Hm… for completeness, I should check a brand-new repo referring to the old name. I’ll edit this comment after doing that, but if it works that would reduce the severity by providing a workaround.

treyharris avatar Jan 23 '20 18:01 treyharris

No... if you create a brand-new repo on the old name, you get a different message on forge-pull:

Cannot determine forge repository.  ${HOME}/src/${oldname}/${reponame} isn’t a forge url

This seems strange, given that I’m following the usual remote conventions, I’d have expected it to act identically to the three cases mentioned in the prior comment. But perhaps an underlying library doesn’t deal with 302 redirects correctly in some case.

treyharris avatar Jan 23 '20 18:01 treyharris

This is due to a misguided early attempt to more gracefully with renamed repositories. The result is that we deal with them less gracefully. Fixing that will be a lot of work. There's another issue about this I believe but I am unable to find it. Your only option is to delete the data using forge-remove-repository and then adding it again after making sure the urls are up-to-date.

tarsius avatar Jan 23 '20 18:01 tarsius

Shouldn't it be possible to notice the redirect (or notice some error and then check if there's a redirect from the old url), and then ask the user if they want to remove and re-add?
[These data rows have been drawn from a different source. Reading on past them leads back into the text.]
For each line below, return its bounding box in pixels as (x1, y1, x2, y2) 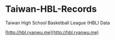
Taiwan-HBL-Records (5, 3, 97, 15)
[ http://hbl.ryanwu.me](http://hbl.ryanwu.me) (5, 29, 99, 35)
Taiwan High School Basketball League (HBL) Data (5, 20, 110, 26)
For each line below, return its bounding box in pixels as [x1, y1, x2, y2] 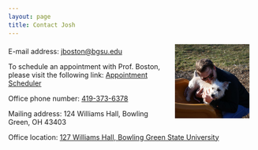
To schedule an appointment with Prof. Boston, [8, 61, 160, 71]
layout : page [8, 13, 51, 20]
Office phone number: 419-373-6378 [8, 93, 129, 103]
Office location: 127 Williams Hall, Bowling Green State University [8, 132, 219, 141]
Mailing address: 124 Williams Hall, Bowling [8, 108, 148, 118]
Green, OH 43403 [8, 117, 67, 126]
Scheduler [8, 79, 42, 88]
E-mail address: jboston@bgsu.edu [8, 46, 122, 56]
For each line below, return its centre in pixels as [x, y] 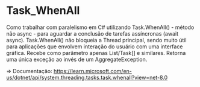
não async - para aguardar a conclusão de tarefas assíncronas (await [92, 33]
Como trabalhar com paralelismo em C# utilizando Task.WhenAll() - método [100, 27]
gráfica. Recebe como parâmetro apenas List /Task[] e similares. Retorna [96, 53]
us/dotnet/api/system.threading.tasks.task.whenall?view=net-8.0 [87, 77]
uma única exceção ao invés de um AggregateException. [77, 59]
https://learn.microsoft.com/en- [93, 71]
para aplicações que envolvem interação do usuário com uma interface [95, 47]
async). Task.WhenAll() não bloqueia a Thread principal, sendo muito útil [96, 40]
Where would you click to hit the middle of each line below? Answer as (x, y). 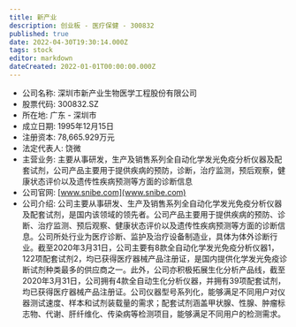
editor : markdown (41, 58)
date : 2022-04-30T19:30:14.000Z (68, 42)
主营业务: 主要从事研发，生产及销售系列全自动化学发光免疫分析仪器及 (148, 159)
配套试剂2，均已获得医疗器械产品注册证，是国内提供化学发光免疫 (161, 258)
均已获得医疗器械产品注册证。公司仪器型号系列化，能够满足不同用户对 (150, 292)
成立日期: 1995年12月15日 (68, 125)
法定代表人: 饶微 (51, 148)
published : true (39, 34)

I don't know what the corresponding api call would be, but I'm able to curl https://github.com/oldowner/repo and get a HTTP 301 pointing at https://github.com/newowner/repo.
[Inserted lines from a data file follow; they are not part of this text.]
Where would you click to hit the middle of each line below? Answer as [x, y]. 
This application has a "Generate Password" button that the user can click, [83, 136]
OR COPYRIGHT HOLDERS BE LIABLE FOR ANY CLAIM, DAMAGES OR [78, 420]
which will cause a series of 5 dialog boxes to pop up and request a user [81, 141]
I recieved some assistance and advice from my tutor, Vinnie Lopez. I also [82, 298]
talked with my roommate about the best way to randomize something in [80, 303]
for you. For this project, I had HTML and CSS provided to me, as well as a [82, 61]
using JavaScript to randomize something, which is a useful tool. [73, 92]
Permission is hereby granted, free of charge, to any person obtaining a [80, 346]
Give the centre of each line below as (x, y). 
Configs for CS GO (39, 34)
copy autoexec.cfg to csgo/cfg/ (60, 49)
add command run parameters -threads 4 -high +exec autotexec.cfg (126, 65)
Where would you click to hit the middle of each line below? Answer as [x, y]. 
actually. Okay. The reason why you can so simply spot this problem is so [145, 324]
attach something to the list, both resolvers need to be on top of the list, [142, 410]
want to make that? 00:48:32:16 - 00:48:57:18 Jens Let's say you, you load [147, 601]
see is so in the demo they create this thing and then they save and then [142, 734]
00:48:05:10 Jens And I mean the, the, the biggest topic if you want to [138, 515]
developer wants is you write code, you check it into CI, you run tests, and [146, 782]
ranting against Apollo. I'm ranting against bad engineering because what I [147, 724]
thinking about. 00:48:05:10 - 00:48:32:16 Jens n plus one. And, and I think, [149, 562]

unhammer avatar Sep 01 '21 10:09 unhammer

Shouldn't it be possible to notice the redirect (or notice some error and then check if there's a redirect from the old url), and then ask the user if they want to remove and re-add?

Yes, but in my last message I said:

This is due to a misguided early attempt to more gracefully with renamed repositories. The result is that we deal with them less gracefully. Fixing that will be a lot of work.

Or in other words, we already did what you are suggesting and it backfired. Trying again is not a priority and my past statement sounds like I have already come to the conclusion that doing so would be a lot of work.